PROVIDED RECORDS: Begin
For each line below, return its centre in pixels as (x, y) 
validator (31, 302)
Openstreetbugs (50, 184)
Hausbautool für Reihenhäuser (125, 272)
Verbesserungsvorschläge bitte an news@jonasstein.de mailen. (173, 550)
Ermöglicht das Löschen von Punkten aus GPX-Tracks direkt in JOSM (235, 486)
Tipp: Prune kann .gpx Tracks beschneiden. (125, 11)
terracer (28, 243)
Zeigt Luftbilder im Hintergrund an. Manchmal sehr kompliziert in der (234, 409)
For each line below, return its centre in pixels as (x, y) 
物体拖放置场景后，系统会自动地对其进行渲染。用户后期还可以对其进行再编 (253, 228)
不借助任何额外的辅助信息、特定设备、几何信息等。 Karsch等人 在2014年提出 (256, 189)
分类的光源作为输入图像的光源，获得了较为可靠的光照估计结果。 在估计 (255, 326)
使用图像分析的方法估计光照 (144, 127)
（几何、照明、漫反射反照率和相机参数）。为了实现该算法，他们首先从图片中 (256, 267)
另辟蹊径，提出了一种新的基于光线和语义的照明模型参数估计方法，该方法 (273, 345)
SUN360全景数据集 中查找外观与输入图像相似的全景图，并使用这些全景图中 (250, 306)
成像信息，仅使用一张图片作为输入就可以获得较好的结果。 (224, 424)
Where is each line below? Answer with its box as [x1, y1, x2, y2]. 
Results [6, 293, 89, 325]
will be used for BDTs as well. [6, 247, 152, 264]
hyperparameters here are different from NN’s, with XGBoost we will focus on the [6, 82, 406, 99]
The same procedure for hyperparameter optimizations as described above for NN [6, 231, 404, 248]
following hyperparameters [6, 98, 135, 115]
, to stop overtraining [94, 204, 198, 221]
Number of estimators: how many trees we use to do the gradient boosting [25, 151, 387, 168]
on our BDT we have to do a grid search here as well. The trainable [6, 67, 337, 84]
PROVIDED RECORDS: End
◆ **ASSIGNMENT**
Up to and including the line with "Ermöglicht das Löschen", repeat the data exactly, starting from its first line; nothing else belongs in the response.

◆ **ANSWER SECTION**
For each line below, return its centre in pixels as (x, y) 
validator (31, 302)
Openstreetbugs (50, 184)
Hausbautool für Reihenhäuser (125, 272)
Verbesserungsvorschläge bitte an news@jonasstein.de mailen. (173, 550)
Ermöglicht das Löschen von Punkten aus GPX-Tracks direkt in JOSM (235, 486)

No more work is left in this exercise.